Dieses Gesundheitsprogramm, bestehend aus gesunder Ernährung, Nahrungsergänzungsmitteln (insbesondere auch Vitamin D = Ersatz für fehlende Sonne) und Sport, kommt meinem Körper insgesamt zugute. Ich verschiebe Altererscheinungen und tue etwas für die verbesserte Vernichtung der jeden Tag entstehenden ein paar hunderttausend verschiedenenartigen Krebszellen. Ein weitergehendes Gestaltungsprogramm für einen verbesserten Status des Hormonsystems habe ich noch nicht angefangen. Das Prostatapräparat, Sport und Vitamin D haben aber auch einen hormonellen Effekt. Hier hat Dr. Douwes einen Artikel über Hormoneinstellungen bei Prostata- und Brustkrebs geschrieben, an dem man gut sieht, dass eben nicht nur Ansätze aus der S3-Leitlinie zielführend sein können: http://www.prostatakrebse.de/informa...Douwes0404.pdf GeorgS ist dort Patient. Er hat bis heute keine Biospie gemacht. Der PSA-Wert und ein gesundheitliches Programm begleiten ihn bis heute.


Hallo Wanderfreund,

alleine, dass Du hier im Forum angekommen bist, spricht für Dich. Jetzt kannst Du versuchen, einige Tipps umzusetzen. Da diese leider nur in die Zukunft wirken, muss man die Vergangenheit ruhen lassen. Was für die Zukunft richtig ist, weiß niemand. Du musst das tun, was Dir das Gefühl gibt, der eigene Manager Deiner Krankheit zu sein.
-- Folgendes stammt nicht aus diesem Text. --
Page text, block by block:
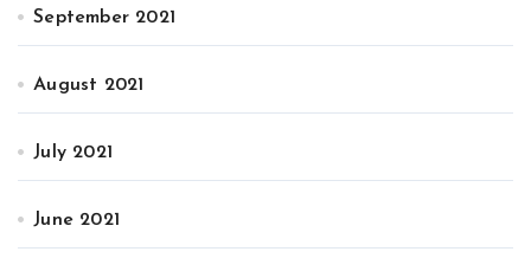
September 2021
August 2021
July 2021
June 2021
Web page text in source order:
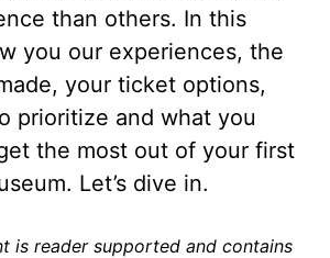
than others. In this
you our experiences, the
your ticket options,
prioritize and what you
the most out of your first
Let’s dive in.
is reader supported and contains
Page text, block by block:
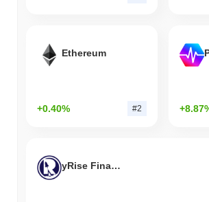
Ethereum
+0.40% #2
yRise Finance
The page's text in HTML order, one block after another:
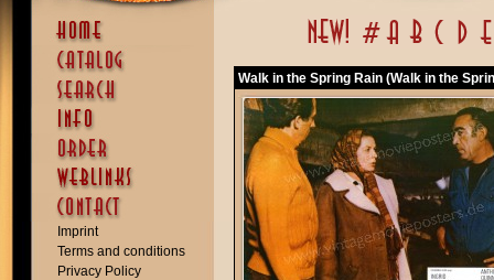
Imprint
Terms and conditions
Privacy Policy
Walk in the Spring Rain (Walk in the
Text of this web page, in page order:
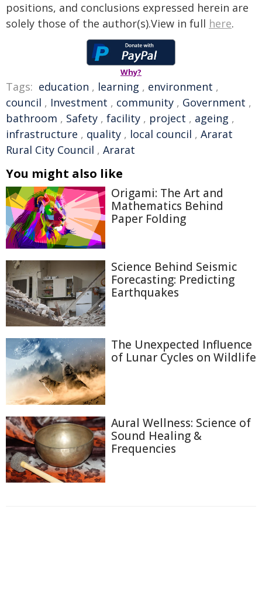
positions, and conclusions expressed herein are
solely those of the author(s).View in full here.
Why?
Tags: education , learning , environment ,
council , Investment , community , Government ,
bathroom , Safety , facility , project , ageing ,
infrastructure , quality , local council , Ararat
Rural City Council , Ararat
You might also like
Origami: The Art and
Mathematics Behind
Paper Folding
Science Behind Seismic
Forecasting: Predicting
Earthquakes
The Unexpected Influence
of Lunar Cycles on Wildlife
Aural Wellness: Science of
Sound Healing &
Frequencies
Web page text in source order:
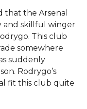
that the Arsenal
and skillful winger
This club
somewhere
suddenly
Rodrygo’s
fit this club quite
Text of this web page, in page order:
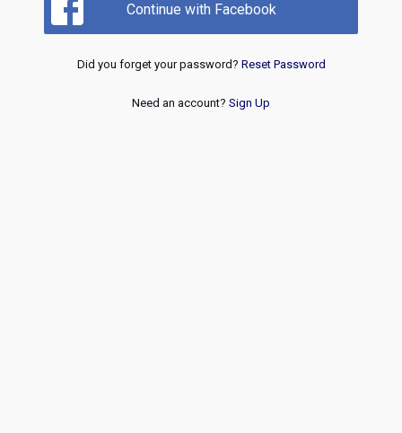
Continue with Facebook
Did you forget your password? Reset Password
Need an account? Sign Up
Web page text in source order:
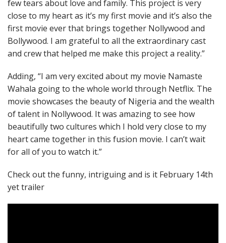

Wenn es sich in ein paar Jahren angeblich herausstellt, dass es nicht die richtigen Schritte gewesen wären, hadere nicht. Niemand weiß, ob es so oder so richtig gewesen wäre.

Alles Gute

Wolfgang


Du hast etwas von viel Zuckerkonsum geschrieben. Hast Du Diabetes? Du weißt hoffentlich "Diabetes, Heilung ist möglich" (http://www.1-diabetes.de/heilung/)

----------


## RalfDm

> Da hast du natürlich recht.
> Damit wird die Nervenscheideninvasion bezeichnet.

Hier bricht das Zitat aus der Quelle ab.